Process finished with exit code 1

The wrong line is being added to the dbt ls output here and thus treated as a resource with a corresponding yml file.

for line in result_lines:
# Because we set the dbt global arg "--log-format json", if
# line is valid json then it may be an actual result or it
# may be some other output from dbt, like a warning.
try:
line_dict = json.loads(line)
# If line is not valid json, then it should be an actual
# result. This is because even when the "dbt ls" command
# arg "--output" is not set to json, non-result logs will
# still be in json format (due to the dbt global arg
# "--log-format json").
except ValueError:
result_lines_filtered.append(line)
continue
# If 'resource_type' is in line_dict, then this is likely
# an actual result and not something else like a warning.
if 'resource_type' in line_dict:
result_lines_filtered.append(line_dict)
# Else, if 'resource_type' is not in line_dict, this may be
# a warning from dbt, so log it.
else:
logger.warning(f'Extra output from "dbt ls" command: {line}')
return result_lines_filtered

@ciklista, thanks for adding the error message (no need to apologize for knowing multiple languages!). It helped me understand better.

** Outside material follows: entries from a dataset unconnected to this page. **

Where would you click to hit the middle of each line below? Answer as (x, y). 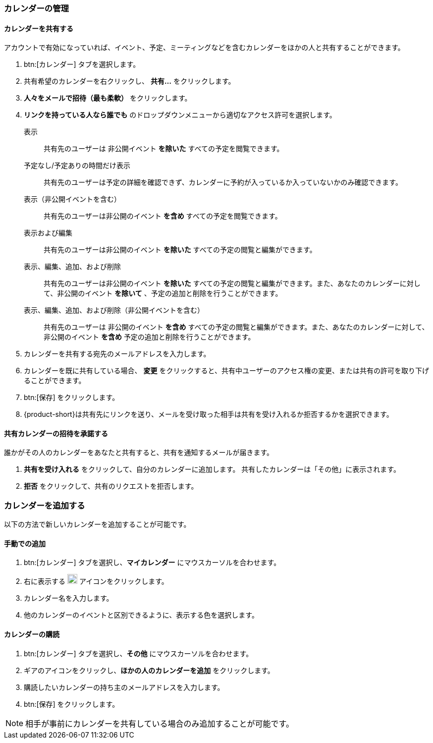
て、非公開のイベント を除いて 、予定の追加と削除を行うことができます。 (163, 293)
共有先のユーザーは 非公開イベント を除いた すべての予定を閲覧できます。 (164, 149)
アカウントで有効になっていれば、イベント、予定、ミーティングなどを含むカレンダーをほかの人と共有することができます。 (204, 48)
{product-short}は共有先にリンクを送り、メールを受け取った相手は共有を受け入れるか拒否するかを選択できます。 (209, 414)
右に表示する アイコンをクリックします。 (96, 581)
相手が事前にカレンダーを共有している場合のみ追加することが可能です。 (160, 723)
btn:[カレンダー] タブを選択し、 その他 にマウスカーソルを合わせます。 (138, 653)
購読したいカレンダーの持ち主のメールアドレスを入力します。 (124, 687)
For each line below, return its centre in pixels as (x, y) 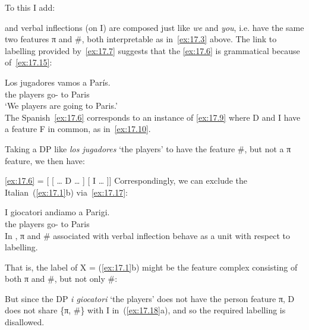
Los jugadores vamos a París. (58, 82)
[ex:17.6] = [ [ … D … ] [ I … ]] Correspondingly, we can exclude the (126, 180)
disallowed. (25, 322)
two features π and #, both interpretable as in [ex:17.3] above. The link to (141, 39)
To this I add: (30, 7)
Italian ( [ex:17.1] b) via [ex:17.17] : (66, 192)
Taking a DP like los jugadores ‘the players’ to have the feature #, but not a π (148, 148)
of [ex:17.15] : (29, 62)
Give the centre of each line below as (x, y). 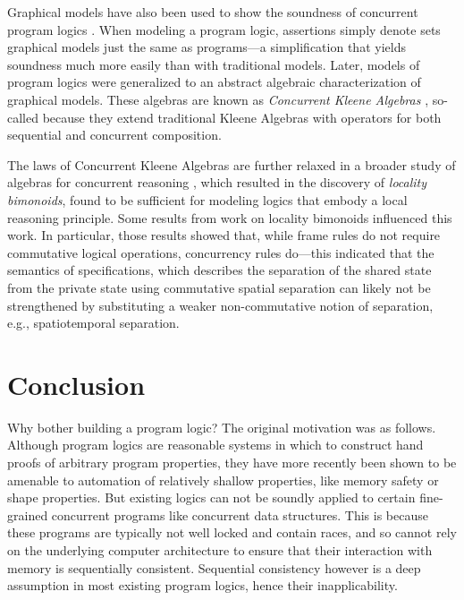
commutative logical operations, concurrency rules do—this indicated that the (221, 252)
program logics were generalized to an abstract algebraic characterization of (214, 82)
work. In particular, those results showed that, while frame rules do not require (224, 235)
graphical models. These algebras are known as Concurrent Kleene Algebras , (218, 99)
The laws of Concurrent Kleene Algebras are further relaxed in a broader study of (232, 164)
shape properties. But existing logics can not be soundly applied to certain (211, 497)
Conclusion (76, 384)
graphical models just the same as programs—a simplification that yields (207, 47)
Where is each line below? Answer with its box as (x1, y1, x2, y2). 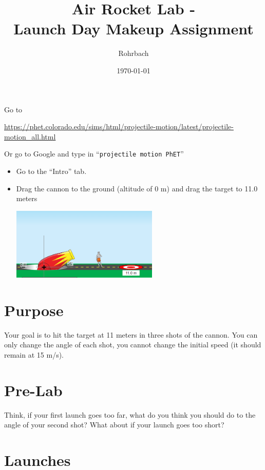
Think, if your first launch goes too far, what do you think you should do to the (4, 409, 256, 420)
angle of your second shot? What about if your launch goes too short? (4, 419, 224, 430)
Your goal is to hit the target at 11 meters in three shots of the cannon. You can (4, 329, 258, 340)
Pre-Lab (4, 379, 63, 400)
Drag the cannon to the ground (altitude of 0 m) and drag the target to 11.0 (16, 183, 258, 193)
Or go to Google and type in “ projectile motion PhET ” (4, 148, 184, 159)
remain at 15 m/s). (4, 349, 64, 360)
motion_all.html (4, 131, 56, 142)
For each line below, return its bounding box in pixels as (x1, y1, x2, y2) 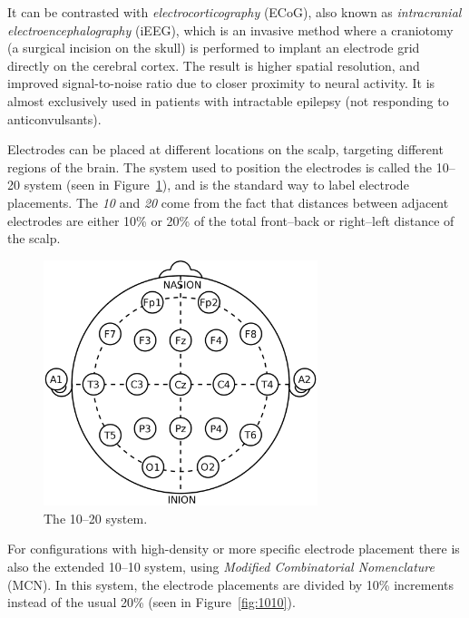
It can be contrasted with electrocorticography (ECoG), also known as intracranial (7, 3, 462, 21)
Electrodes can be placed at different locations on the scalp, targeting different (7, 140, 444, 159)
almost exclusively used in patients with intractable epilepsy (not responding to (7, 91, 449, 110)
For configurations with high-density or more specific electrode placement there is (7, 539, 460, 558)
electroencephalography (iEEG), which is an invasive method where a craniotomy (7, 20, 454, 39)
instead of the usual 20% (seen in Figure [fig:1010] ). (7, 593, 296, 612)
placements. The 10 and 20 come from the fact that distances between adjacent (7, 192, 449, 211)
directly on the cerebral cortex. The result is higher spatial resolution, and (7, 55, 420, 74)
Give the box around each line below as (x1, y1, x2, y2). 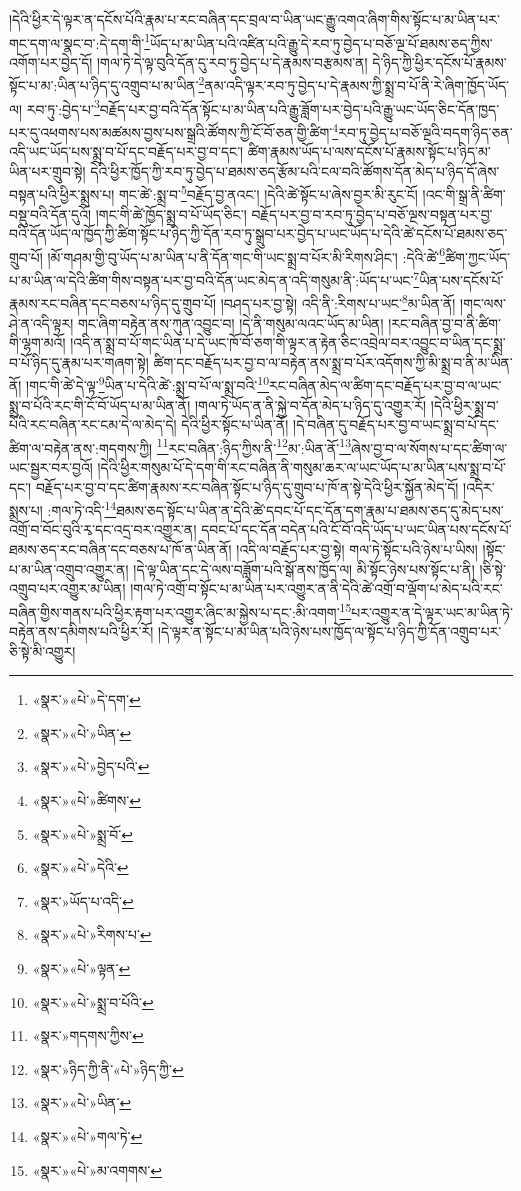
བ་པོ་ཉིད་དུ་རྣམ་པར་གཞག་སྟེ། (9, 351, 149, 372)
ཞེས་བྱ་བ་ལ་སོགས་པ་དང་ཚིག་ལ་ (350, 437, 508, 458)
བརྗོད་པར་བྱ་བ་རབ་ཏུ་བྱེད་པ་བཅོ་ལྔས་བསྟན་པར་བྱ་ (251, 203, 493, 224)
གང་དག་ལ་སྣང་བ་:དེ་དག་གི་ (9, 32, 145, 53)
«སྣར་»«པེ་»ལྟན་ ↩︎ (32, 958, 131, 979)
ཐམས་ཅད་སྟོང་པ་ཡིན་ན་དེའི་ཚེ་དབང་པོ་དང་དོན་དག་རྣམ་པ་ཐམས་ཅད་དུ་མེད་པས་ (116, 499, 504, 520)
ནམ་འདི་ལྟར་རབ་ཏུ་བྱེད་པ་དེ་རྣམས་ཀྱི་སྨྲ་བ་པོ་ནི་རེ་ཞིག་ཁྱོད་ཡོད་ (204, 75, 510, 96)
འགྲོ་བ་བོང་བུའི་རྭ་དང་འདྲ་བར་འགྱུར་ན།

I have an alternate suggestion that I would like to get your opinion on.

I notice the error message is referencing line 290 from this part of properties.py:

for i, potential_result in enumerate(potential_results):
if 'original_file_path' in potential_result:
potential_result_path = potential_result['original_file_path']
# Before dbt version 0.20.0, original_file_path was not
# included in the json response of "dbt ls". For older
# versions of dbt, we need to run "dbt ls" with the
# "--output path" argument in order to retrieve paths
else:
if potential_result_paths is None:
potential_result_paths = _utils.dbt_ls(
ctx,
supported_resource_types=_SUPPORTED_RESOURCE_TYPES,
logger=_LOGGER,
output='path',
**kwargs,
)
assert len(potential_result_paths) == len(
potential_results
), 'Length of results differs from length of result details'
potential_result_path = potential_result_paths[i]
if Path(ctx.config['project_path'], potential_result_path).exists():
results[potential_result_path] = potential_result

There is an error during Path(ctx.config['project_path'], potential_result_path).exists() because the Path not only doesn't exist, but is invalid (because of the ANSI escape sequence issue you identified) as seen near the end of your error message: ... 'C:\\[...]\\code\\dbt2\\\x1b[0m'

What if instead of filtering escape sequences with a regex, we handled all invalid paths, regardless of platform, by checking whether the path is valid before checking whether it exists? If the path is invalid we can trigger a debug log and continue to the next iteration of the loop. Something like:

for i, potential_result in enumerate(potential_results): 
    ...
    project_with_potential_result_path = Path(ctx.config['project_path'], potential_result_path)
    try:
        project_with_potential_result_path.resolve()
    except (OSError, RuntimeError) as e:
        _LOGGER.debug(e)
        continue
    if project_with_potential_result_path.exists(): 
        results[potential_result_path] = potential_result 

Thoughts?

That would definitely solve the issue but I think I prefer making sure that the command output is valid because it
(a) targets the issue more specifically (what if something causes dbt ls to emit a valid output that is not a path, I guess we'd like the function to fail) and
(b) it's closer to the actual problem. If the output gets used in a different context, we'd have to handle the ANSI escape sequence there as well.

You have convinced me with your point (b) that regardless of the behavior of the _transform_ls_results function we should handle the ANSI escape sequence closer to the source, as you originally suggested.